Researchers

Deen Freelon
Deen Freelon is an Associate Professor in the UNC Hussman School of Journalism and Media. His research covers two major areas of scholarship: 1) political expression through digital media and 2) data science and computational methods for analyzing large digital datasets. He has authored or co-authored more than 30 journal articles, book chapters, and public reports, in addition to co-editing one scholarly book. He has served as principal investigator on grants from the Knight Foundation, the Spencer Foundation, and the U.S. Institute of Peace. He has extensive experience in computational methods for social science research, including text preprocessing, computational description, network analysis, machine learning, and open-source research software development. He has written research-grade software to calculate intercoder reliability for content analysis (ReCal), analyze large-scale network data from social media (TSM), and collect data from Facebook (fb_scrape_public).

Daniel Kreiss
Daniel Kreiss is an Professor in the UNC Hussman School of Journalism and Media. Kreiss’s research explores the impact of technological change on the public sphere and political practice. In Taking Our Country Back: The Crafting of Networked Politics from Howard Dean to Barack Obama (Oxford University Press, 2012), Kreiss presents the history of new media and Democratic Party political campaigning over the last decade.

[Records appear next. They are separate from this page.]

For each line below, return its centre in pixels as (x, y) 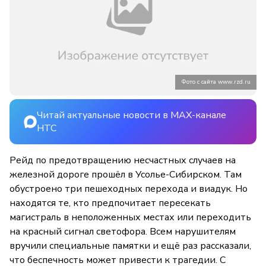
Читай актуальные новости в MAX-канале (132, 115)
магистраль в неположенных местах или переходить (130, 218)
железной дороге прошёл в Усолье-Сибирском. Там (126, 175)
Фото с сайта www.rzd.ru (216, 82)
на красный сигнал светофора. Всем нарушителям (123, 232)
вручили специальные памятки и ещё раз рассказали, (130, 246)
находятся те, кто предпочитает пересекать (110, 203)
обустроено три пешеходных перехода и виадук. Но (129, 189)

Prototype Politics: Technology-Intensive Campaigning and the Data of Democracy (Oxford University Press, 2016) charts the emergence of a data-driven, personalized, and socially-embedded form of campaigning and explains differences in technological adoption between the two U.S. political parties. Kreiss is an affiliated fellow of the Information Society Project at Yale Law School and received a PhD in Communication from Stanford University.

Alice E. Marwick
Alice E. Marwick is an Associate Professor in the Department of Communication at the University of North Carolina at Chapel Hill, a Faculty Affiliate at the UNC Center for Media Law and Policy, and Faculty Advisor to the Media Manipulation Initiative at the Data & Society Research Institute. She researches the social, political, and cultural implications of popular social media technologies. In 2017, she co-authored Media Manipulation and Disinformation Online, a flagship report examining far-right online subcultures’ use of social media to spread disinformation, for which she was named one of 2017’s Global Thinkers by Foreign Policy magazine. She is the author of Status Update: Celebrity, Publicity and Branding in the Social Media Age (Yale 2013), an ethnographic study of the San Francisco tech scene that examines how people seek social status through online visibility, and is co-editor of The Sage Handbook of Social Media (Sage 2017). Her current book project examines how the networked nature of online privacy disproportionately impacts marginalized individuals in terms of gender, race, and socio-economic status.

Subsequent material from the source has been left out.